The figure above shows the solution, V(x), after 100, 200, 400, and 800 steps. From this we can see that after 800 steps the solution is close the the anticipated straight line, but to be useful we would like to have some means within the program of knowing how many steps are needed to reach the correct solution. Of course this brings up the question of how correct is correct!

One might rephrase this question to ask how many iterations are needed such that the solution does not change by more than 0.1% in a timestep. Lets try to answer this question by adding some code to keep track of the average change in potential at each iteration:

Vold = V.copy()
for i in range(1,nx-1):
   V[i] = 0.5 * (V[i+1] + V[i-1])
u = (V - Vold)
err = sqrt(dot(u,u))

This is not a very practical approach because the value of err corresponding to a given accuracy of the solution depends strongly on the number of zones in the grid. In our case we know the exact solution, so we can instead sum up the difference between our iterated solution and the true solution.

Vtrue = linspace(-1.,+1.,nx)
u = (V - Vtrue)
err = sqrt(dot(u,u))

We can then use this error calculation and have the relaxation method iterate until the error drops below some specified value, say 0.1%.

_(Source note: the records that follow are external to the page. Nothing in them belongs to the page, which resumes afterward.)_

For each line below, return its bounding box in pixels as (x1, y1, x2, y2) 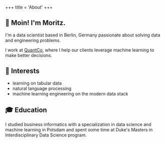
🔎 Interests (5, 67, 40, 75)
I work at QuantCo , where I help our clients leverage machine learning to (5, 47, 154, 53)
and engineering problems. (5, 37, 61, 43)
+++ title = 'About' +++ (5, 4, 53, 10)
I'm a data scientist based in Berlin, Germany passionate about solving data (5, 32, 160, 38)
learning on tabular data (12, 80, 62, 86)
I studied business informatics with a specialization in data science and (5, 121, 151, 127)
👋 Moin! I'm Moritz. (5, 18, 66, 27)
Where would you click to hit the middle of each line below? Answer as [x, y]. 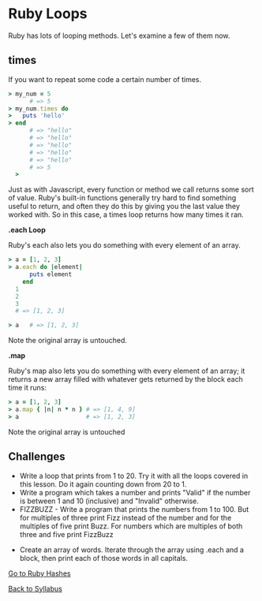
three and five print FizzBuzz [67, 534]
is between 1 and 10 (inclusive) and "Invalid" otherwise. [109, 501]
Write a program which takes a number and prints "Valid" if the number [135, 492]
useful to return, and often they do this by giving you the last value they [124, 207]
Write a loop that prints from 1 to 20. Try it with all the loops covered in [134, 476]
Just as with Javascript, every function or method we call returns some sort [131, 189]
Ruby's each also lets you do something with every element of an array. [124, 245]
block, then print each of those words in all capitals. [103, 558]
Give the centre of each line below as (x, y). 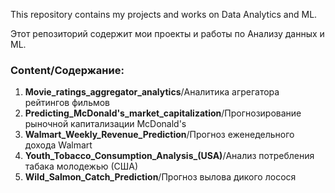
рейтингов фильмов (67, 103)
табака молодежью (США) (81, 166)
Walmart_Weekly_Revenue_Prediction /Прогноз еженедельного (159, 135)
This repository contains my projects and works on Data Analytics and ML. (164, 14)
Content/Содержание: (67, 70)
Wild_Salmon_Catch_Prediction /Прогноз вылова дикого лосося (160, 177)
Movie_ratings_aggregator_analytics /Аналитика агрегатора (152, 92)
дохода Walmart (58, 145)
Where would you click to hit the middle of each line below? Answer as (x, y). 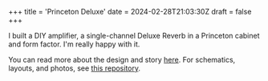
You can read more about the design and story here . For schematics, (122, 60)
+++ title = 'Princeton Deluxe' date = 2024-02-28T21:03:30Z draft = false (130, 12)
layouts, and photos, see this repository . (75, 68)
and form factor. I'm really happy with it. (74, 44)
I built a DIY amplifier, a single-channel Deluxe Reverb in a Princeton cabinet (134, 36)
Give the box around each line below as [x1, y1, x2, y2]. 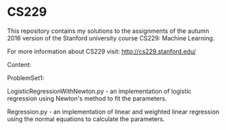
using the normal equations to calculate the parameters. [7, 114, 165, 123]
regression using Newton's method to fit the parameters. [7, 94, 167, 103]
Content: [7, 60, 32, 68]
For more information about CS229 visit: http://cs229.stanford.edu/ [7, 47, 197, 55]
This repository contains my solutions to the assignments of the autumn [7, 27, 210, 35]
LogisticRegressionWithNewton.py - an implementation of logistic [7, 87, 192, 95]
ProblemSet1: [7, 73, 45, 82]
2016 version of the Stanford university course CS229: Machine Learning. [7, 34, 215, 42]
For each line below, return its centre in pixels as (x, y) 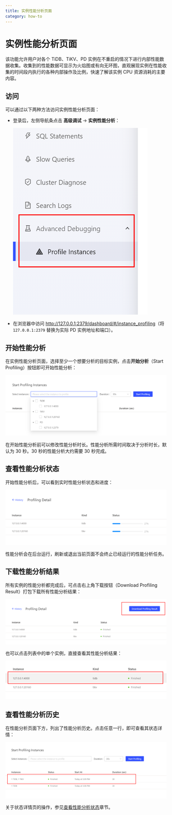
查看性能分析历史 (32, 715)
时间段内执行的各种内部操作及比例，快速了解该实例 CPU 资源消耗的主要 (90, 72)
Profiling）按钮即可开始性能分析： (41, 368)
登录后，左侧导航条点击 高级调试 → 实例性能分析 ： (66, 120)
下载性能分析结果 (32, 572)
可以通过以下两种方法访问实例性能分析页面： (52, 110)
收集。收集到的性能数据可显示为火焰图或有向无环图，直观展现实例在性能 (86, 66)
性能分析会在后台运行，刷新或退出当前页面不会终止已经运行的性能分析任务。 (86, 554)
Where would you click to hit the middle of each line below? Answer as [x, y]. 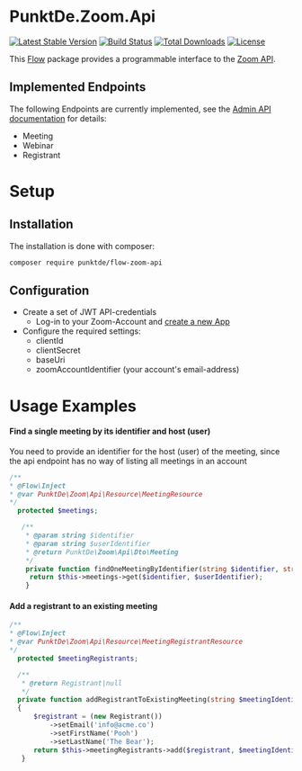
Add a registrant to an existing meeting [84, 605]
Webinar [38, 145]
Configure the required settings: [81, 331]
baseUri [50, 360]
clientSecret [58, 350]
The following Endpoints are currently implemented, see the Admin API [140, 109]
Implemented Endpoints [78, 87]
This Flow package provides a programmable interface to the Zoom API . [142, 58]
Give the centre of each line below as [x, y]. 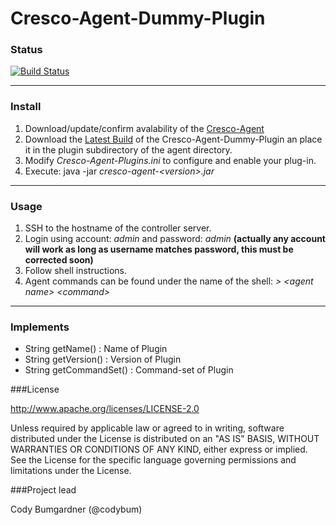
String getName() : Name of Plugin [96, 349]
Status [26, 50]
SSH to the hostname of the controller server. [118, 228]
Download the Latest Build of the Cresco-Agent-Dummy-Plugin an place [173, 139]
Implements [40, 327]
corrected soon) [59, 260]
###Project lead [43, 490]
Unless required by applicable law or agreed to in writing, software [147, 428]
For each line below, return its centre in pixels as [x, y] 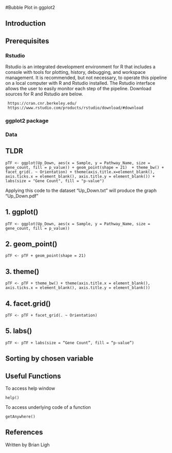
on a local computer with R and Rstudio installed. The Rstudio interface [80, 83]
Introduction [26, 23]
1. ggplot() [22, 212]
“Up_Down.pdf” [22, 196]
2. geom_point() [31, 244]
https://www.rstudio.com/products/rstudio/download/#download [75, 108]
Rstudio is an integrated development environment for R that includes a [80, 67]
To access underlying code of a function [48, 407]
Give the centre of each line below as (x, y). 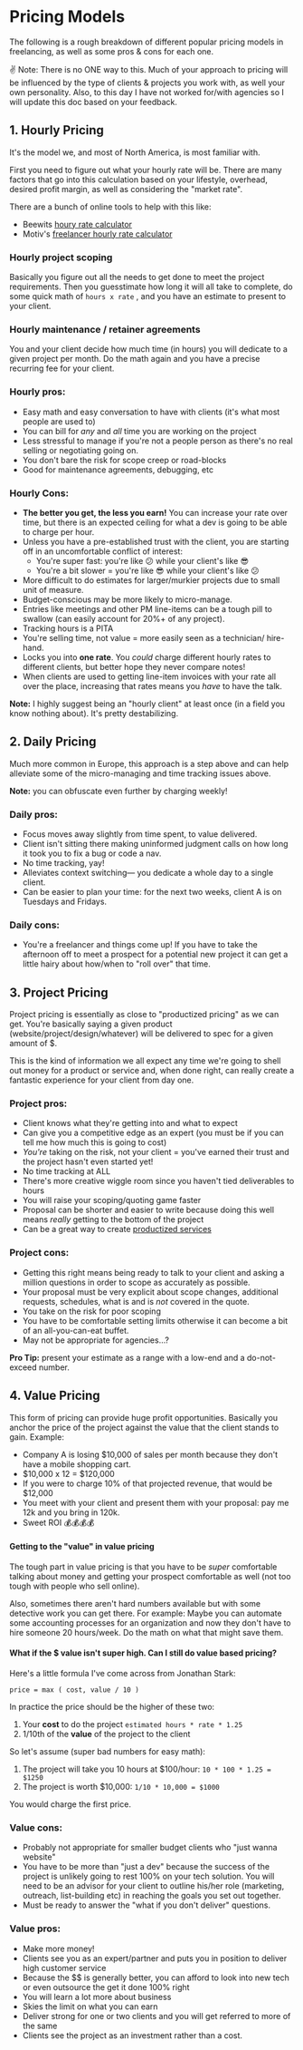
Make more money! (58, 1948)
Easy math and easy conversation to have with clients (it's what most (151, 412)
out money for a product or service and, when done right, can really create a (152, 1071)
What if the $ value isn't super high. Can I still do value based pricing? (143, 1653)
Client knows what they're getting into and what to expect (130, 1123)
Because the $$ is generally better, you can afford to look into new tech (156, 1977)
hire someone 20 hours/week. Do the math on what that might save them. (147, 1632)
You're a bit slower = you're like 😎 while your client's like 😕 (147, 570)
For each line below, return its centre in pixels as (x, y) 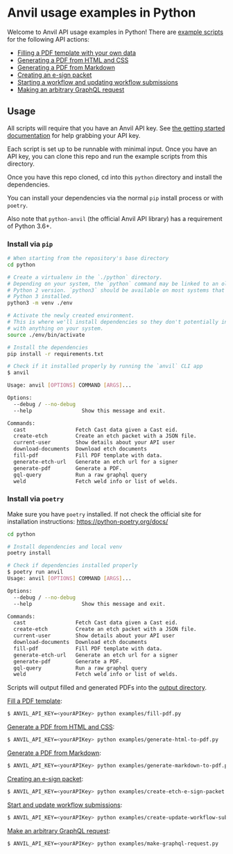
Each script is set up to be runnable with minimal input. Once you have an (112, 149)
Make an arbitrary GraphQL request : (59, 830)
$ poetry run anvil (35, 572)
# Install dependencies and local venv (65, 547)
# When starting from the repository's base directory (88, 259)
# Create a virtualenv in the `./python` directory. (85, 277)
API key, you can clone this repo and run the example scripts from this (107, 156)
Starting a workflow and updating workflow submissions (97, 82)
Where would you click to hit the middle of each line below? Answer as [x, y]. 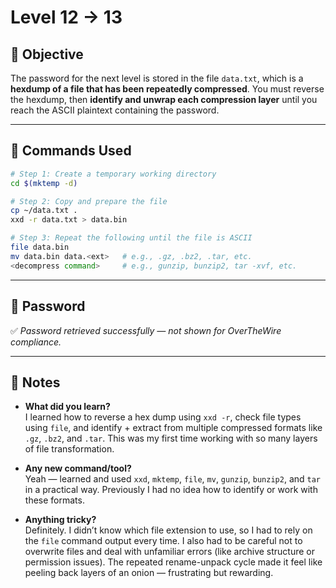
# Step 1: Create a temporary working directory [113, 174]
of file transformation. [69, 449]
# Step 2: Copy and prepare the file [89, 201]
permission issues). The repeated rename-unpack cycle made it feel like [173, 562]
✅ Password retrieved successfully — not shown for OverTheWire [146, 330]
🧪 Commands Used [71, 151]
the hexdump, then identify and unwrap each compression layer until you [164, 99]
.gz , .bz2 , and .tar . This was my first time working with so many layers [171, 438]
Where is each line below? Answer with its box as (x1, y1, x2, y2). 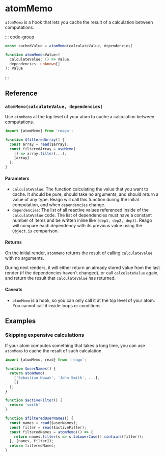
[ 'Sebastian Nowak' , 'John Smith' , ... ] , (14, 375, 100, 380)
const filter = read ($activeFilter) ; (9, 425, 87, 430)
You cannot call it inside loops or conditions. (12, 302, 102, 308)
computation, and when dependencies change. (12, 202, 106, 208)
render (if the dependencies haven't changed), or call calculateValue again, (5, 270, 159, 276)
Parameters (5, 175, 29, 181)
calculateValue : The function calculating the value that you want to (12, 186, 149, 192)
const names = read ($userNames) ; (9, 420, 78, 425)
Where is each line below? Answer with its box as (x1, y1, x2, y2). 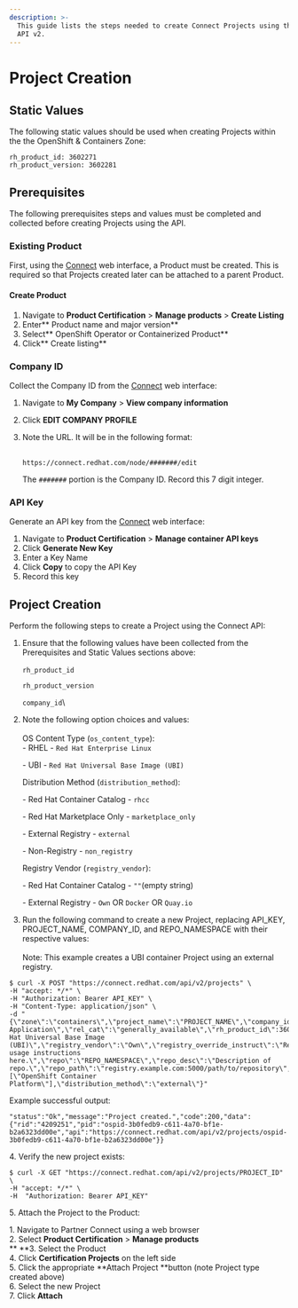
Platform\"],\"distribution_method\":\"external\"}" (9, 1080, 208, 1089)
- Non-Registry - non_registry (21, 846, 133, 856)
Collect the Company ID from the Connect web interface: (9, 380, 217, 390)
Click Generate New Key (21, 543, 114, 554)
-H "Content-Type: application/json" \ (9, 1002, 157, 1012)
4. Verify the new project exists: (9, 1151, 126, 1162)
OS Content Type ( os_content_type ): (21, 733, 155, 744)
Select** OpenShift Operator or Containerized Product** (21, 328, 229, 339)
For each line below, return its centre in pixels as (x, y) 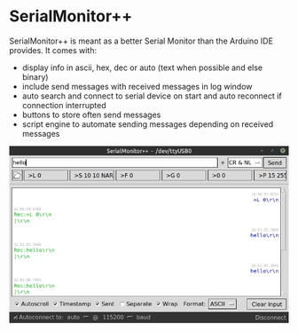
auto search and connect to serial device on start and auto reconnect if (152, 96)
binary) (35, 76)
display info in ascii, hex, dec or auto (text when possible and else (142, 67)
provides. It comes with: (53, 50)
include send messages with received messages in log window (137, 86)
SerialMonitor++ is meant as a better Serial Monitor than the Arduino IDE (141, 41)
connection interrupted (64, 105)
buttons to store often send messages (91, 115)
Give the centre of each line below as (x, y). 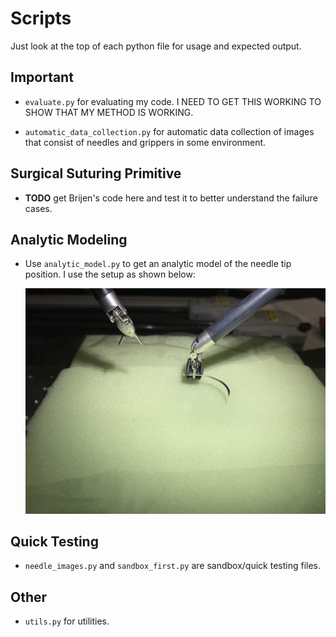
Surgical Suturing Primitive (96, 173)
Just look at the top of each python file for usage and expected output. (156, 46)
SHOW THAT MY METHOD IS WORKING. (109, 112)
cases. (38, 208)
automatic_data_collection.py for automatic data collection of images (169, 131)
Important (42, 77)
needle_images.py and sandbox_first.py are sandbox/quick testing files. (173, 566)
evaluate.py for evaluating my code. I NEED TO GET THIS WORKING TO (173, 101)
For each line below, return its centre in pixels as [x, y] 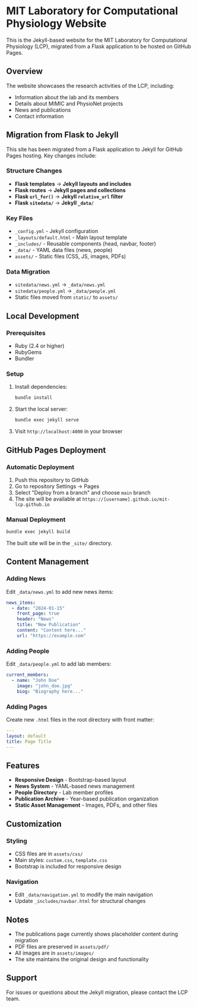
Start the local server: [41, 409]
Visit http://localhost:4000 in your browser [69, 432]
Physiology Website [56, 23]
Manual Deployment [36, 520]
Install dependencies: [41, 387]
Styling [17, 841]
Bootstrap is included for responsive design [68, 866]
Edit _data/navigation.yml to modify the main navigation [84, 895]
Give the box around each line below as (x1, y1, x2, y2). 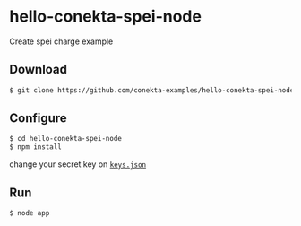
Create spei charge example (9, 36, 114, 47)
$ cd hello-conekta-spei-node (9, 135, 123, 143)
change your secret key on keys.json (9, 159, 146, 169)
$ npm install (9, 143, 63, 152)
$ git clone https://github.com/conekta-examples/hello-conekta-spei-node (9, 85, 295, 95)
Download (9, 62, 67, 77)
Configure (9, 110, 67, 126)
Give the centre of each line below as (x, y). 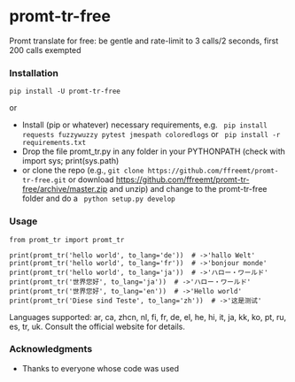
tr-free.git (44, 180)
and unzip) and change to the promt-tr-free (188, 189)
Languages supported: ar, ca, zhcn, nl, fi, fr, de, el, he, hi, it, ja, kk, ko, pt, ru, (148, 317)
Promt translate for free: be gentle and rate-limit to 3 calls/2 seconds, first (144, 41)
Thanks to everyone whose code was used (101, 368)
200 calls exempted (45, 50)
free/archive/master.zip (65, 189)
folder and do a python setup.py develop (98, 199)
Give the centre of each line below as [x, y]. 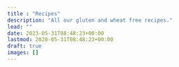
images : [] [23, 53]
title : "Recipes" [34, 14]
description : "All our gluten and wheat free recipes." [90, 20]
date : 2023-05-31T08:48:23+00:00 [56, 33]
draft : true [24, 46]
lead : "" [20, 27]
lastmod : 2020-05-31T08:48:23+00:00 [60, 40]
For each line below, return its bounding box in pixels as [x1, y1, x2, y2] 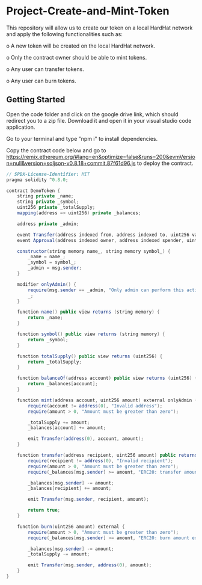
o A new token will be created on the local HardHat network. [6, 42, 155, 49]
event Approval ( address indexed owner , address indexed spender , [17, 237, 185, 243]
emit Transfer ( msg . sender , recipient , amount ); [28, 497, 149, 503]
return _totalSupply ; [28, 359, 82, 365]
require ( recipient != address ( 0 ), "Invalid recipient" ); [28, 457, 173, 464]
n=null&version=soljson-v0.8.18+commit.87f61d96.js [6, 159, 136, 167]
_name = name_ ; [28, 254, 66, 260]
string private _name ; [17, 193, 74, 199]
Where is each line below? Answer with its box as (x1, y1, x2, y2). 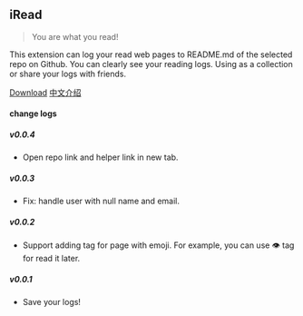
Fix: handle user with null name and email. (22, 195, 180, 207)
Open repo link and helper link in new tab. (22, 152, 179, 163)
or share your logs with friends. (9, 68, 127, 79)
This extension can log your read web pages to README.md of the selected (9, 49, 293, 60)
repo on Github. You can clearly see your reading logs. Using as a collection (9, 58, 293, 69)
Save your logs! (22, 297, 82, 308)
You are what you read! (31, 31, 119, 42)
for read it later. (22, 253, 81, 264)
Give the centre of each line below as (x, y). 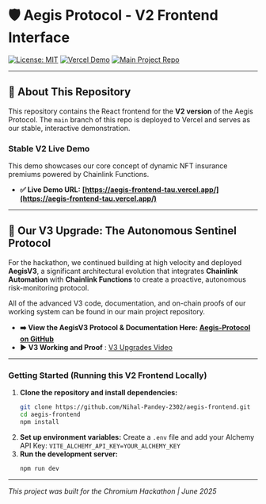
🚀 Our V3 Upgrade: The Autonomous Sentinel (123, 231)
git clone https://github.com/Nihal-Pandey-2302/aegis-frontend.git (135, 407)
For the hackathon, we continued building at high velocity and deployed (125, 262)
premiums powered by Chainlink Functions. (79, 175)
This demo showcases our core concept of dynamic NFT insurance (118, 166)
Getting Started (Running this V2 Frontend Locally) (108, 375)
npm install (39, 421)
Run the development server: (69, 454)
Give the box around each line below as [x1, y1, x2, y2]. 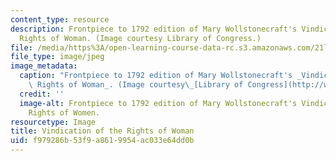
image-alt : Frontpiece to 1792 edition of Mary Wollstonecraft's [19, 98, 298, 108]
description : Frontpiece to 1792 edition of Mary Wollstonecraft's [10, 24, 298, 34]
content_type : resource [10, 14, 110, 25]
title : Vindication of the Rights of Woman [10, 126, 195, 136]
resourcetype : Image [10, 117, 97, 127]
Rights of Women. [28, 107, 101, 118]
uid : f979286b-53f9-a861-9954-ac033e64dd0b [10, 136, 195, 146]
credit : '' [19, 89, 65, 99]
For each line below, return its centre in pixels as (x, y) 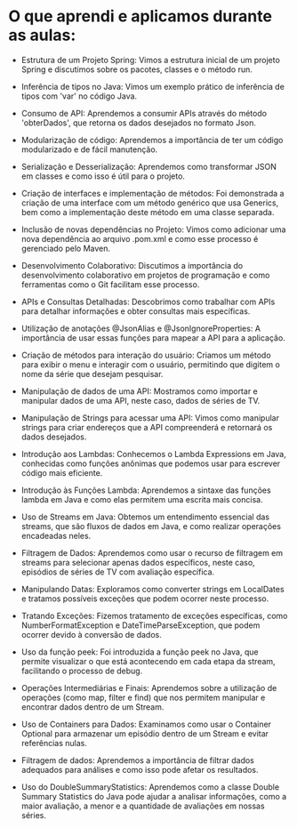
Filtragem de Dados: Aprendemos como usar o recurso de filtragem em (152, 552)
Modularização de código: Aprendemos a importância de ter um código (152, 140)
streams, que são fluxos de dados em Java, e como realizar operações (151, 526)
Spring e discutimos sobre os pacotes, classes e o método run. (136, 69)
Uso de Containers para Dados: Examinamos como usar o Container (146, 724)
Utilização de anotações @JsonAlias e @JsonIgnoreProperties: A (141, 328)
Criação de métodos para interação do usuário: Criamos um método (146, 355)
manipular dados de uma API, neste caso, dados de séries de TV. (140, 400)
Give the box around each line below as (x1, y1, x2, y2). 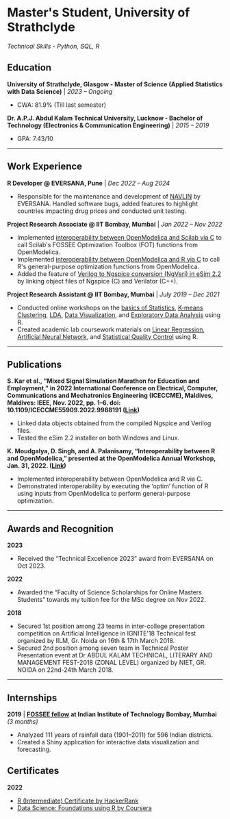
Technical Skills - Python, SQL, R (7, 42, 100, 50)
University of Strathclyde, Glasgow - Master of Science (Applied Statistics (7, 80, 223, 88)
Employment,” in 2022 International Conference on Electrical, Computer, (7, 384, 218, 392)
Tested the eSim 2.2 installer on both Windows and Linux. (16, 433, 180, 442)
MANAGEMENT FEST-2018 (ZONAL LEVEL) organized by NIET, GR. (16, 659, 207, 667)
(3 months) (7, 718, 38, 725)
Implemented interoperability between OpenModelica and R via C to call (16, 255, 220, 263)
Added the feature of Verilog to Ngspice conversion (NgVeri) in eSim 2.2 (16, 269, 221, 278)
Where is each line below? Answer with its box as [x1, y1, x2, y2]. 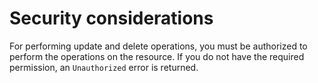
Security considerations [9, 7, 214, 30]
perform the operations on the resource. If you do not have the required [9, 50, 305, 62]
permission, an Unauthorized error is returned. [9, 61, 199, 73]
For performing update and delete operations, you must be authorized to [9, 40, 308, 52]
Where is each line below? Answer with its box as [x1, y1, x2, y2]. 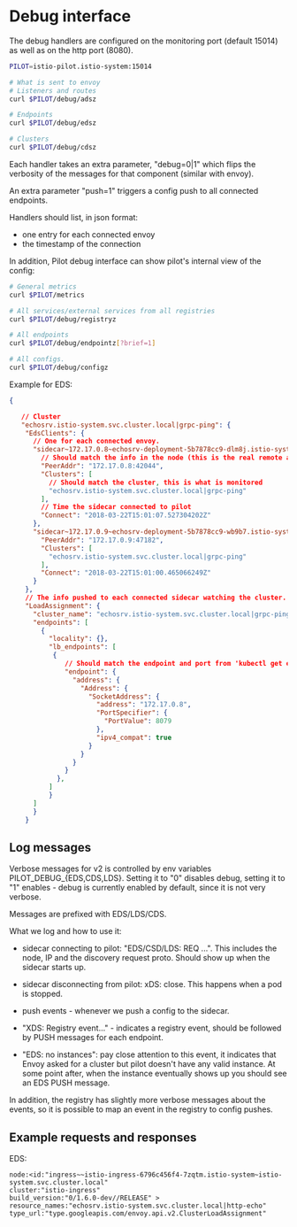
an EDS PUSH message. [21, 1077, 110, 1088]
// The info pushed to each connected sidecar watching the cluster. [25, 593, 287, 603]
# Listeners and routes [9, 86, 97, 95]
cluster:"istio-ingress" [9, 1186, 101, 1195]
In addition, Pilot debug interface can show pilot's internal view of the [9, 255, 262, 266]
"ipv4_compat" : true [95, 733, 172, 742]
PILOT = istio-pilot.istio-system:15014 [9, 62, 152, 71]
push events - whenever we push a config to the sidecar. [21, 1006, 230, 1016]
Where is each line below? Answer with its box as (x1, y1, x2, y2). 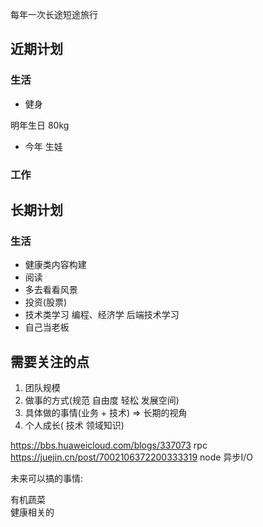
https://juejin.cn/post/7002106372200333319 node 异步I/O (10, 451, 253, 463)
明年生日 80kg (10, 119, 70, 131)
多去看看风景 (24, 284, 78, 296)
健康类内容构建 (24, 259, 87, 271)
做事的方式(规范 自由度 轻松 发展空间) (24, 394, 180, 407)
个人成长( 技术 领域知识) (24, 419, 125, 432)
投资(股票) (24, 296, 68, 308)
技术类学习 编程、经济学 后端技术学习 (24, 309, 180, 321)
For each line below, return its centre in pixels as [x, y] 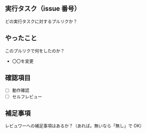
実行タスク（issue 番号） [43, 9]
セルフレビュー [27, 97]
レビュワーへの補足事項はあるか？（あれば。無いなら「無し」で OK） [75, 126]
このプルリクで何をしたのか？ [35, 50]
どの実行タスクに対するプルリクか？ [41, 21]

Before proceeding further, lets make use of numpy to make our code much faster. If you are using a for loop to loop over your 1D grid, you can speed up your code significantly by using numpy's intrinsic indexing. The following loop over the interior of the grid (not touching the two end points representing the boundary conditions

for i in range(1,nx-1):
   V[i] = 0.5 * (V[i+1] + V[i-1])

can be replaced by the single statement

V[1:-1] = 0.5*(V[:-2] + V[2:])

which states that nx-2 values of V from 1 (the second value since the first is index zero) to the (last minus 1) value are to be replaced with the average of the values from the first (default, since nothing specified) to the (last minus 2) and the values from the third to the last (default). How much faster does your code run with this line replacing a for loop?

Assignment: Compute the electrostatic potential for a two-dimensional box with 3 sides fixed at zero potential and one side fixed at +1V.

This image was created with

imshow(V, extent=[0,1,0,1], cmap='ocean')
colorbar()

A list of available colormaps is available at matplotlib.org.